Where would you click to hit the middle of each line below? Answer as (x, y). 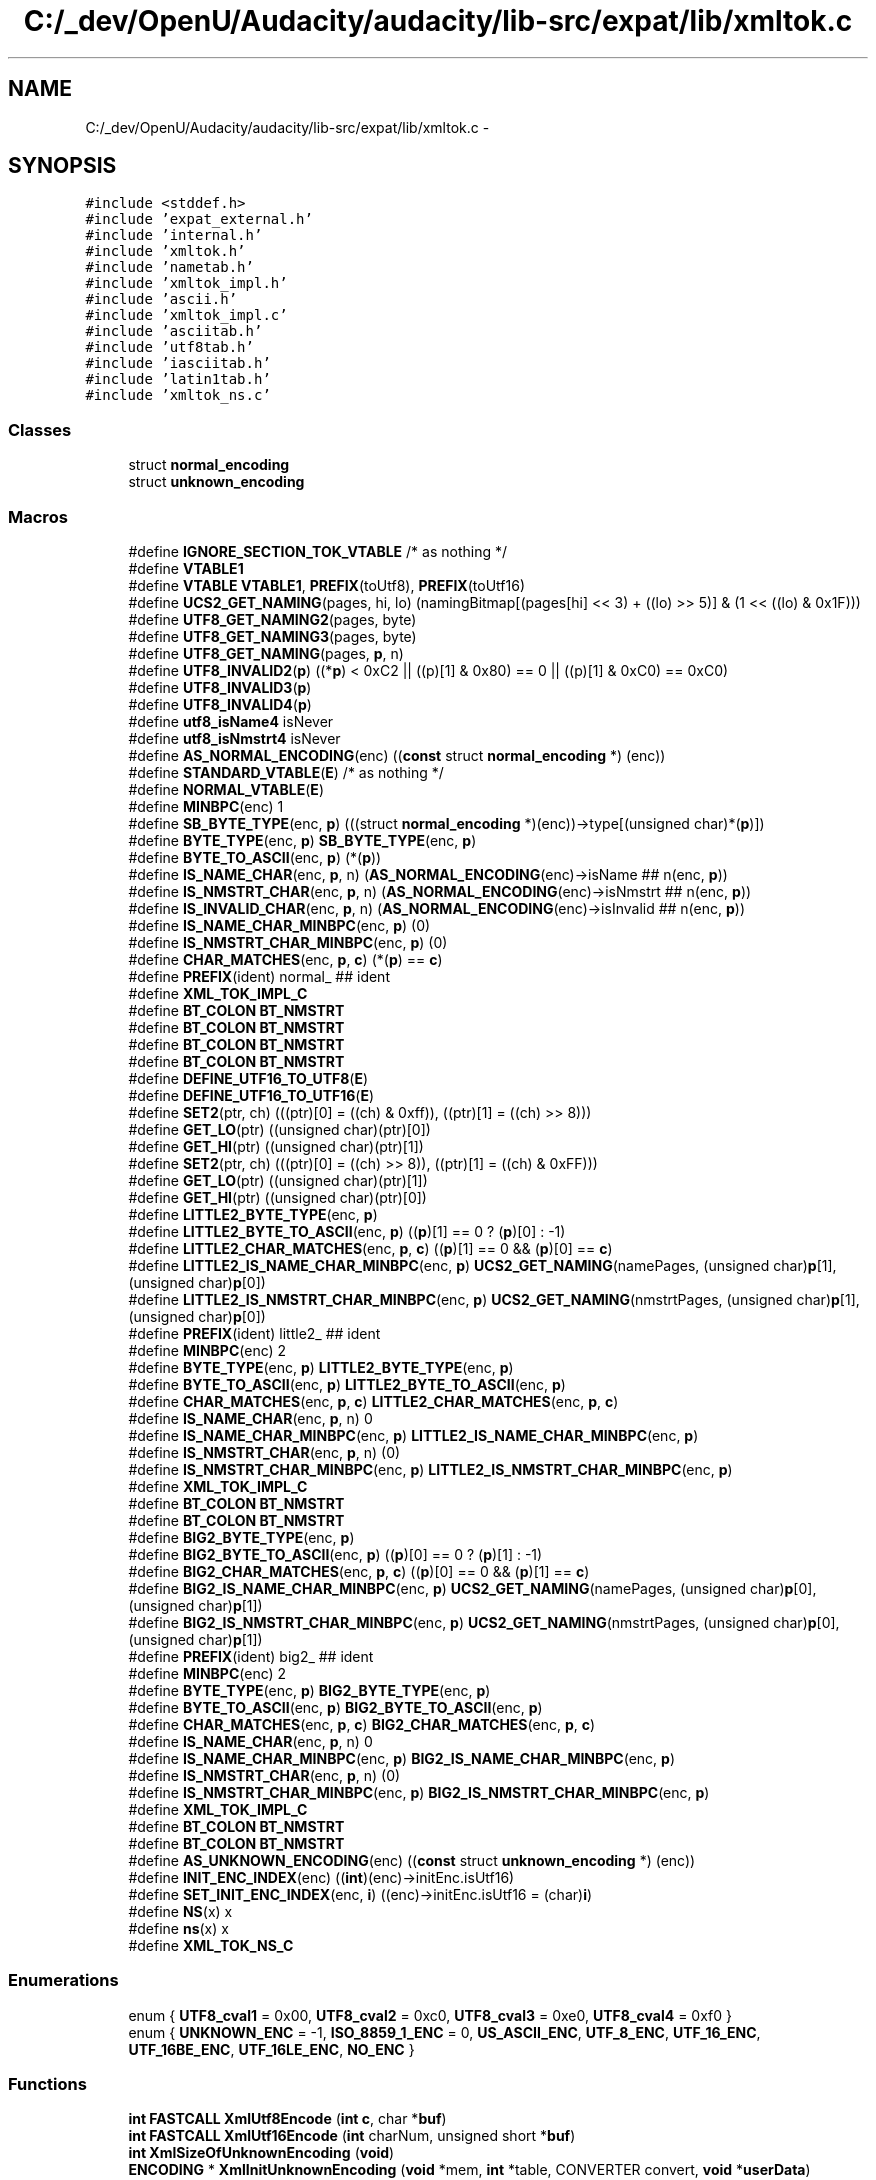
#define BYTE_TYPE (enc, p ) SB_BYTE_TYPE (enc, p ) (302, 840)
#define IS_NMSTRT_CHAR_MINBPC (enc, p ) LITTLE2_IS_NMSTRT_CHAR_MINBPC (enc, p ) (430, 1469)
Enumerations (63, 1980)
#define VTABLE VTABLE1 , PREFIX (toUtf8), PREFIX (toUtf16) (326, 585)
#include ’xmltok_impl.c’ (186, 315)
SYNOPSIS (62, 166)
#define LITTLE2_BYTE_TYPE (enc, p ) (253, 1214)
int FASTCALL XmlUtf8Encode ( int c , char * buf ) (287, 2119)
--
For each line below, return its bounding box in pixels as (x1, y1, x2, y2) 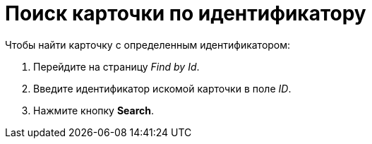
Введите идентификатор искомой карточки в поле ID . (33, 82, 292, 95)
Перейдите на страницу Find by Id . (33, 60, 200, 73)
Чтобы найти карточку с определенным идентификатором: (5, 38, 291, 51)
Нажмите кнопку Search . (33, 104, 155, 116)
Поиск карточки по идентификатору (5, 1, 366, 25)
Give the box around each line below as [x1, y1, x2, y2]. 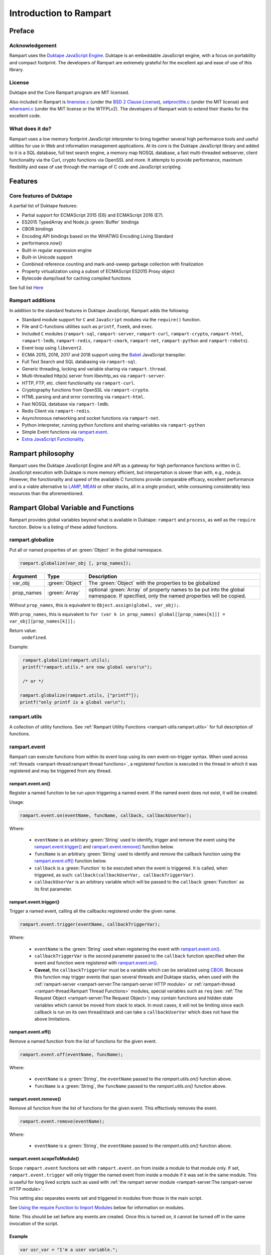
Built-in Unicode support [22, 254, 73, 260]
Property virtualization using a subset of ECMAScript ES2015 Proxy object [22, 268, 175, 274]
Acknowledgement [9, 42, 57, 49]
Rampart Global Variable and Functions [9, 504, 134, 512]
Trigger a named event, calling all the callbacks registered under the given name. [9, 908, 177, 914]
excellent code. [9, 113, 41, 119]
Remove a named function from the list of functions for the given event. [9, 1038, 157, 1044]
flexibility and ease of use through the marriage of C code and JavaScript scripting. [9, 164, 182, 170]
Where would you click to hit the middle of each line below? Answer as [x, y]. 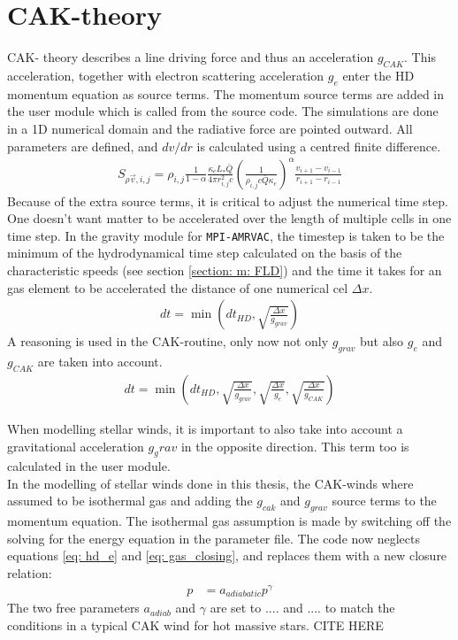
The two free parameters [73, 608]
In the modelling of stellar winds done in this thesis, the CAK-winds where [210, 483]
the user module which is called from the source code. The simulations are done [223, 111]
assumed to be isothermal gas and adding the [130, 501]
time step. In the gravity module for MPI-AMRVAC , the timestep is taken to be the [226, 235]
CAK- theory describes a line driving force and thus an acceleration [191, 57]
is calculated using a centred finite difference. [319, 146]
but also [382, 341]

### TASK DETAILS
Print exactly the lines of the listing above starting at the line containing "#define IS_NMSTRT_CHAR_MINBPC (enc, p" and ending at the line containing "int FASTCALL XmlUtf8Encode", both included.

### RESPONSE
#define IS_NMSTRT_CHAR_MINBPC (enc, p ) LITTLE2_IS_NMSTRT_CHAR_MINBPC (enc, p ) (430, 1469)
Enumerations (63, 1980)
#define VTABLE VTABLE1 , PREFIX (toUtf8), PREFIX (toUtf16) (326, 585)
#include ’xmltok_impl.c’ (186, 315)
SYNOPSIS (62, 166)
#define LITTLE2_BYTE_TYPE (enc, p ) (253, 1214)
int FASTCALL XmlUtf8Encode ( int c , char * buf ) (287, 2119)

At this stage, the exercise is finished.